**EXERCISE AIM:** Only one span of the listing below should come back. It runs from the line with "The object in the box [621,50,667,143]" through the line with "Give the box", and each of its lines must be reproduced exactly.
━━━━━━━━━━━━━━━━━━━━
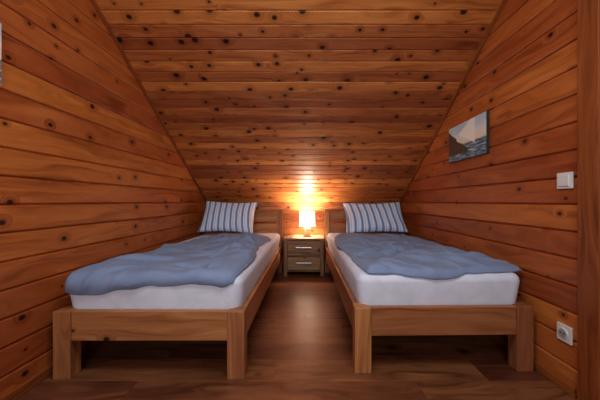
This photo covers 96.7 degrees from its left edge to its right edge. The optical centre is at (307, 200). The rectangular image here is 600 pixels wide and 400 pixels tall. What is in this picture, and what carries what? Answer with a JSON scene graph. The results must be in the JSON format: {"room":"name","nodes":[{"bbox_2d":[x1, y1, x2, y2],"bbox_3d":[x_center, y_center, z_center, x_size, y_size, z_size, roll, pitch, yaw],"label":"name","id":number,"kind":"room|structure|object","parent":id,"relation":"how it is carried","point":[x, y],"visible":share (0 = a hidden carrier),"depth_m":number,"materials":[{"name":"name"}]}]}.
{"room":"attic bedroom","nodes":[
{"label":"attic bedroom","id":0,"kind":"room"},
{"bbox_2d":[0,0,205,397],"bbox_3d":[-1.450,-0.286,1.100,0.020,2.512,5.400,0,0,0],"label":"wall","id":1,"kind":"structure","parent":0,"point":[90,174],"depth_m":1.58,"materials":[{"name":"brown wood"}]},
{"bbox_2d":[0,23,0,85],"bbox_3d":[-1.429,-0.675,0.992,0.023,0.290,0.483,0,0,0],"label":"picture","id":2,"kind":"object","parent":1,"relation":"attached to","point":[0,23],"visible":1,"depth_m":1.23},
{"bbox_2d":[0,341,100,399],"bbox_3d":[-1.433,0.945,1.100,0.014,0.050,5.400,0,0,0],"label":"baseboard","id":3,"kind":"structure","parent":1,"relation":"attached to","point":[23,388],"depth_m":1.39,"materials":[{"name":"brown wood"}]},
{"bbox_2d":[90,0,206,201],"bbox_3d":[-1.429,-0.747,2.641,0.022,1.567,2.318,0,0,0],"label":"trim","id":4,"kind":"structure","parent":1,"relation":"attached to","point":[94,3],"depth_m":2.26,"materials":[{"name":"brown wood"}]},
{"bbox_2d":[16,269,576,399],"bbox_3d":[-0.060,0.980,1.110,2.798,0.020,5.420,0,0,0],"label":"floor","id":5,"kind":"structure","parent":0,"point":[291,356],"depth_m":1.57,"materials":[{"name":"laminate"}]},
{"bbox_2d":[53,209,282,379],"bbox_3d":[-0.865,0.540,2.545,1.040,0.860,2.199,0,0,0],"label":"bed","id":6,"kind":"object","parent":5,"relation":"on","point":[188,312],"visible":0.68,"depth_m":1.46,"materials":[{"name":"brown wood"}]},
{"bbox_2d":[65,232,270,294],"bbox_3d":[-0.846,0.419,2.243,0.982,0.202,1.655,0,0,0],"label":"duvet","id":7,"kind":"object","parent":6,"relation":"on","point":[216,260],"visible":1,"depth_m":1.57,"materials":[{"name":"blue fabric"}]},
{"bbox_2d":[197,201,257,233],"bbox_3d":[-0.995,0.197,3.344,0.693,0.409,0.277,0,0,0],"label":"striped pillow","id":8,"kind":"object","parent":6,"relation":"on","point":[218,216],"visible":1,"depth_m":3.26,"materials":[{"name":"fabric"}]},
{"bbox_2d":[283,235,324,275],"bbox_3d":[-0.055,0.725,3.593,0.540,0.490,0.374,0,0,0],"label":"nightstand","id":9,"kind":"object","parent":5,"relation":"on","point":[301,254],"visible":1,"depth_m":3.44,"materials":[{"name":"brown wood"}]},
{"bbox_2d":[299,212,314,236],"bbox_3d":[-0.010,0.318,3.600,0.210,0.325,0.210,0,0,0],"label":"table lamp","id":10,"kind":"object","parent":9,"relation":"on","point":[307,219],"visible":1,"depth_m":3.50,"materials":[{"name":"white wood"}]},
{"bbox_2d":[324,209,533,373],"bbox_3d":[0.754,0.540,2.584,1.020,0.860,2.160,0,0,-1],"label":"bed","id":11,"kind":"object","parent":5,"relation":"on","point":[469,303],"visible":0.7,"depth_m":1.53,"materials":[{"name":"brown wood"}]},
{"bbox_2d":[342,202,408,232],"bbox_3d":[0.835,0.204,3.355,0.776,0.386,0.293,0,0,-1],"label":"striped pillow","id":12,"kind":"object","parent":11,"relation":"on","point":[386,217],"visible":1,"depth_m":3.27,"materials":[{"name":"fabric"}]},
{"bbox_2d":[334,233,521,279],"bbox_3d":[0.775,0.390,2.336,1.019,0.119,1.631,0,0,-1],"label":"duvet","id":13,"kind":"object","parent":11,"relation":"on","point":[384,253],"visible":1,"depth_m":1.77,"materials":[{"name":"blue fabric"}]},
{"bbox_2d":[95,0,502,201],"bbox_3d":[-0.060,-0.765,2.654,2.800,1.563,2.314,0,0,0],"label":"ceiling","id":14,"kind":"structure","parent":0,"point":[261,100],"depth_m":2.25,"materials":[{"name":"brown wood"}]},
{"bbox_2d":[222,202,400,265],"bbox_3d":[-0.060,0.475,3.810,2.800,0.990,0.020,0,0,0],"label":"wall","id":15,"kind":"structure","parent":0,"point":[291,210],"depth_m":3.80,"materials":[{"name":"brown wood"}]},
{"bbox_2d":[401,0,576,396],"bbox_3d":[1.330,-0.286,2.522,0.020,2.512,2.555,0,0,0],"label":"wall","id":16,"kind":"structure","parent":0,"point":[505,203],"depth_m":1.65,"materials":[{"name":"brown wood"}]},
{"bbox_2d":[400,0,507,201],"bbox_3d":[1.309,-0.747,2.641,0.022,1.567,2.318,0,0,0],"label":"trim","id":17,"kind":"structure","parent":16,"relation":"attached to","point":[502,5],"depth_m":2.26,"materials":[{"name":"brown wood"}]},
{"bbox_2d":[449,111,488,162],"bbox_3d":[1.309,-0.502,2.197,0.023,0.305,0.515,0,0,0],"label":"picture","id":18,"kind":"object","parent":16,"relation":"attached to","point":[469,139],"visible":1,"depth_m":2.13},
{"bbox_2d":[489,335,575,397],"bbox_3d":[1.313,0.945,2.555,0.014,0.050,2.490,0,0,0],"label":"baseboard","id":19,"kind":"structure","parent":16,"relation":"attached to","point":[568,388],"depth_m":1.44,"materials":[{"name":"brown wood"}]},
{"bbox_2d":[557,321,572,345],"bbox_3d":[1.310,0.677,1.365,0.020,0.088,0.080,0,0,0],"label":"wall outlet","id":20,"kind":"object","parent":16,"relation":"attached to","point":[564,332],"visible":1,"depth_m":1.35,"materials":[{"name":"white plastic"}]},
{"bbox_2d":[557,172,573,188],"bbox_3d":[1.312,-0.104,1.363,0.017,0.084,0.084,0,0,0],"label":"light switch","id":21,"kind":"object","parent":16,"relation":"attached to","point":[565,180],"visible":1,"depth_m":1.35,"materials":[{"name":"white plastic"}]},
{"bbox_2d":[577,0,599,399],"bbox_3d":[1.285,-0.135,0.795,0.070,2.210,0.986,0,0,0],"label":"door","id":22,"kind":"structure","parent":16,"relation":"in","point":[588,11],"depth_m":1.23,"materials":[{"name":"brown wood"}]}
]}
━━━━━━━━━━━━━━━━━━━━
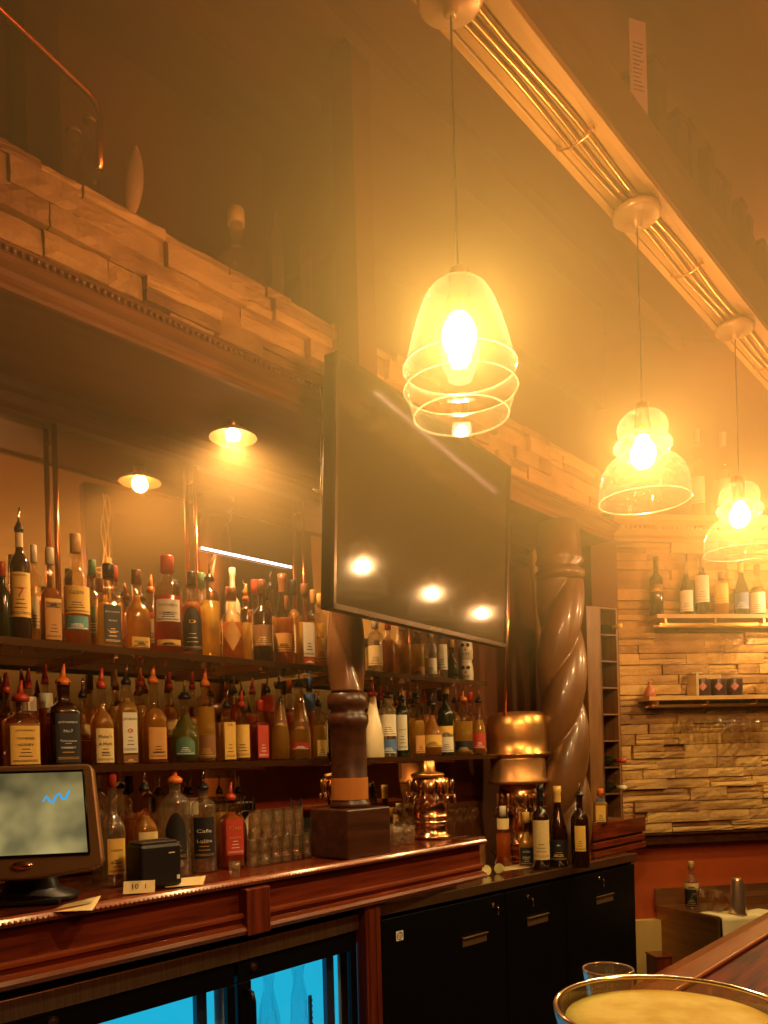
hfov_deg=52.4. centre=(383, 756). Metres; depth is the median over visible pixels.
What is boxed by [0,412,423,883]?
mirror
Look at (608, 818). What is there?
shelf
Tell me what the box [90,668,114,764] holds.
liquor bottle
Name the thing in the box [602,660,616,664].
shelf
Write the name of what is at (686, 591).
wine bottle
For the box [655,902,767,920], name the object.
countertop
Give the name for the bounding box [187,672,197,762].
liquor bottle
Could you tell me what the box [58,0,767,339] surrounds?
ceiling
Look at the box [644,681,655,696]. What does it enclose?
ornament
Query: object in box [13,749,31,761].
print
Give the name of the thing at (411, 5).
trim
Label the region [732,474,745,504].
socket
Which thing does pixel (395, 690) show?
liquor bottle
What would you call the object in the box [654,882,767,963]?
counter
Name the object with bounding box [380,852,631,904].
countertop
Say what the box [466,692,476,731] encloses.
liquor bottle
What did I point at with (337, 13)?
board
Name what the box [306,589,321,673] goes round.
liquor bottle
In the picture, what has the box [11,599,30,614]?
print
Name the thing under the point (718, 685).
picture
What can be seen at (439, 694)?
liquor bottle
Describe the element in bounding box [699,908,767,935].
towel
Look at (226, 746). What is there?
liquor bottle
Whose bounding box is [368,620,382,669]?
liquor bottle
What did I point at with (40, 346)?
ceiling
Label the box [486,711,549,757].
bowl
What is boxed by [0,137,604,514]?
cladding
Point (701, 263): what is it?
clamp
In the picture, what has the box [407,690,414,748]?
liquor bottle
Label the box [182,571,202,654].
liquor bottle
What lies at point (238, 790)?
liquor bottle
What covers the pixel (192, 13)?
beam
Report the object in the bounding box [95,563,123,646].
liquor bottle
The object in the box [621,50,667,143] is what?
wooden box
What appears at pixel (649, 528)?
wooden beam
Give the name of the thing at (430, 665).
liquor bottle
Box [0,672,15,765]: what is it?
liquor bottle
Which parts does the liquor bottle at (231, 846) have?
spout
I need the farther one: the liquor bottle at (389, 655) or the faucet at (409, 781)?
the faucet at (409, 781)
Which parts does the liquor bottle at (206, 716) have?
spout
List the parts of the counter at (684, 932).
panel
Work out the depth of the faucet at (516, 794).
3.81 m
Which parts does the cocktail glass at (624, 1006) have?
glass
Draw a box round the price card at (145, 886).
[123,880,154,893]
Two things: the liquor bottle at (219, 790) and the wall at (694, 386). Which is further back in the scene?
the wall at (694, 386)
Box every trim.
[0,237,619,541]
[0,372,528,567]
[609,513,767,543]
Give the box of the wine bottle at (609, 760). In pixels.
━━━━━━━━━━━━━━━━━━━━
**EXPECTED ANSWER:**
The object in the box [621,50,667,143] is what?
wooden box
What appears at pixel (649, 528)?
wooden beam
Give the name of the thing at (430, 665).
liquor bottle
Box [0,672,15,765]: what is it?
liquor bottle
Which parts does the liquor bottle at (231, 846) have?
spout
I need the farther one: the liquor bottle at (389, 655) or the faucet at (409, 781)?
the faucet at (409, 781)
Which parts does the liquor bottle at (206, 716) have?
spout
List the parts of the counter at (684, 932).
panel
Work out the depth of the faucet at (516, 794).
3.81 m
Which parts does the cocktail glass at (624, 1006) have?
glass
Draw a box round the price card at (145, 886).
[123,880,154,893]
Two things: the liquor bottle at (219, 790) and the wall at (694, 386). Which is further back in the scene?
the wall at (694, 386)
Box every trim.
[0,237,619,541]
[0,372,528,567]
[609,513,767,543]
Give the box of the wine bottle at (609, 760). In pixels.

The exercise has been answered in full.